Interest rates are negatively related to FDI. When interest rates (the cost of funds) increase in the economy, it makes it expensive to borrow on the local market. This reflects the fact that foreign capital should be complemented with local resources. The increase in local funds tends to scare away foreign capital. Usually FDI requires that working capital resources should be accessed locally. The result is supported by Dabla-Norris et al. (2010), who established that the higher interest rate disincentivises foreign direct investors.
The country’s openness has a positive effect on FDI at 10% of significance. This implies that the more the country opens up, the more FDI it can attract. Measures such as 51% local content had a negative effect on attracting FDI. The results are supported by Tapera (2016) and Dabla-Norris et al. (2010) who reported a strong positive effect of openness on FDI inflows.

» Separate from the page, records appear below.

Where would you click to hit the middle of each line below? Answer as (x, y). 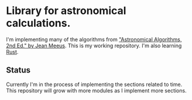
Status (18, 70)
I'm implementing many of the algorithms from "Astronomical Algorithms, (94, 39)
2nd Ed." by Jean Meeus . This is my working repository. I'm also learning (94, 46)
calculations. (38, 23)
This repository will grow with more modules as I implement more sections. (96, 90)
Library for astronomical (66, 11)
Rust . (12, 51)
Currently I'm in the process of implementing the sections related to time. (94, 84)
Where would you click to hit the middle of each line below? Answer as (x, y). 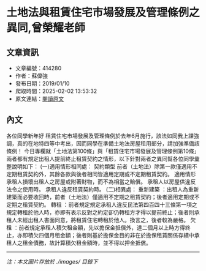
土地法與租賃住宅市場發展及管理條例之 (103, 13)
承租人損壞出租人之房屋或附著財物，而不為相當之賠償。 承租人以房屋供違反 (101, 182)
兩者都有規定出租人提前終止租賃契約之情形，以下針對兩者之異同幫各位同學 (100, 158)
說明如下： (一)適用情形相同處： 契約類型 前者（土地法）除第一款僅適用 (102, 166)
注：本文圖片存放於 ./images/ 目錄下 (52, 261)
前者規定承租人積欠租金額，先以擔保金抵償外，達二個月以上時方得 (101, 228)
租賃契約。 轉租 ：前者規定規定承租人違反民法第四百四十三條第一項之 (110, 204)
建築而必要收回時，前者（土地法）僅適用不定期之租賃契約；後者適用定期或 (100, 197)
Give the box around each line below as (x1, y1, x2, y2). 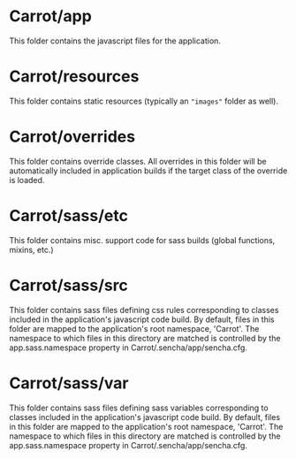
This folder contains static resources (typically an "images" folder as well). (9, 96, 279, 106)
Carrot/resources (9, 66, 140, 87)
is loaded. (9, 174, 45, 185)
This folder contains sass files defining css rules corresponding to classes (9, 304, 279, 315)
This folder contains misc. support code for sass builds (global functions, (9, 234, 276, 245)
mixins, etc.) (9, 244, 55, 255)
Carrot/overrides (9, 126, 135, 147)
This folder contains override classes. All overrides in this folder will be (9, 156, 267, 166)
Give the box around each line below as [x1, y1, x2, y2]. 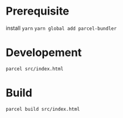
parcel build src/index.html [6, 106, 80, 112]
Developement [6, 46, 82, 60]
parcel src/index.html [6, 66, 64, 72]
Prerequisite [6, 4, 70, 18]
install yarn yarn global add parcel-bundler [6, 24, 117, 32]
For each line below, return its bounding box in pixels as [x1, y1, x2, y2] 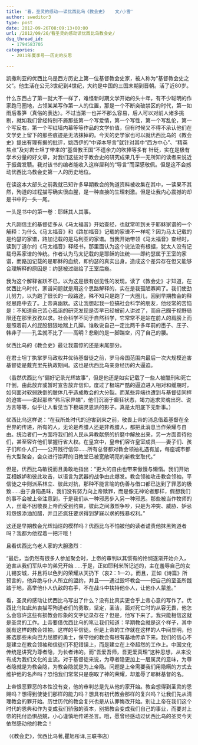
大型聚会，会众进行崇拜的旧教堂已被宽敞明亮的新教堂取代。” [11, 452, 156, 460]
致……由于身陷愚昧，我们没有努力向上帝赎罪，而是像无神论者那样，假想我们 [6, 487, 191, 494]
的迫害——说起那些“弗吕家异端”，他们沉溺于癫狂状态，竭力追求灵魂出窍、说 [6, 396, 192, 403]
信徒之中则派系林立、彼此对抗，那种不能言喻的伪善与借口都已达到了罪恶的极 [6, 480, 192, 487]
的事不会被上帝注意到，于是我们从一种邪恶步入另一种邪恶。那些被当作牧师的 [6, 495, 192, 502]
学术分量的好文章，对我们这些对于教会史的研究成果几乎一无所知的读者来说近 [6, 153, 192, 160]
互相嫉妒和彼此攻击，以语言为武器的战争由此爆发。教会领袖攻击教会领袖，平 [6, 472, 192, 480]
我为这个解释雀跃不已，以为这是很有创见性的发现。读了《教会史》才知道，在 [6, 277, 192, 284]
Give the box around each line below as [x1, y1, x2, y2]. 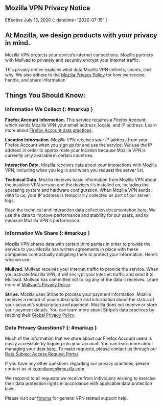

The short-run results show that all the variables – GDP, wage, inflation, interest rate and openness – have a significant effect on FDI into the MS. The equilibrium correction coefficient, estimated to be −0.7531, is highly significant, has the correct sign and implies a fairly high speed of adjustment to equilibrium after a shock. Approximately 75% of disequilibria from the previous year’s shock converge back to the long-run equilibrium in the current year. The regression for the underlying ARDL equation fits well with R-squared of 95% and also passes the diagnostic tests against serial correlation, and functional form misspecification.
Stability test
The stability of the model is tested using the cumulative sum (CUSUM) square. Figure 2 shows that the CUSUM square is within the standard bound with a significance level of 5%. The CUSUM plot shown in Figure 2 obtained from the recursive estimation of the model indicates stability in the coefficients over the sample period for Zimbabwe.
Summary and policy recommendation
This study finds GDP growth as one of the main determinants of FDI in the MS in Zimbabwe. The policy recommendation that come out from this is that efforts should be made to boost the level of economic growth in order to attract more foreign investors because economic growth is a catalyst for FDI. The monetary policy should ensure that interest rates are maintained very low to allow local resources to complement FDI. This also applies to the wages that can act as a disincentive to foreign investors if they are maintained at high level. Overall FDI follows markets where the cost of production is low. The government should strive to put in place proper macroeconomic management, policy consistency, fair treatment of all investors and non-arbitrary involvement in foreign firms.
Acknowledgements
Competing interests
The authors declare that they have no financial or personal relationships that may have inappropriately influenced them in writing this article.
Authors’ contributions
All authors contributed equally to this work.
Ethical considerations
This article followed all ethical standards for research without direct contact with human or animal subjects.
Funding information
This research received no specific grant from any funding agency in the public, commercial or not-for-profit sectors.
Data availability
Data sharing is not applicable to this article as no new data were created or analysed in this study.
Disclaimer
The views and opinions expressed in this article are those of the authors and do not reflect the official policy or position of any affiliated agency of the authors.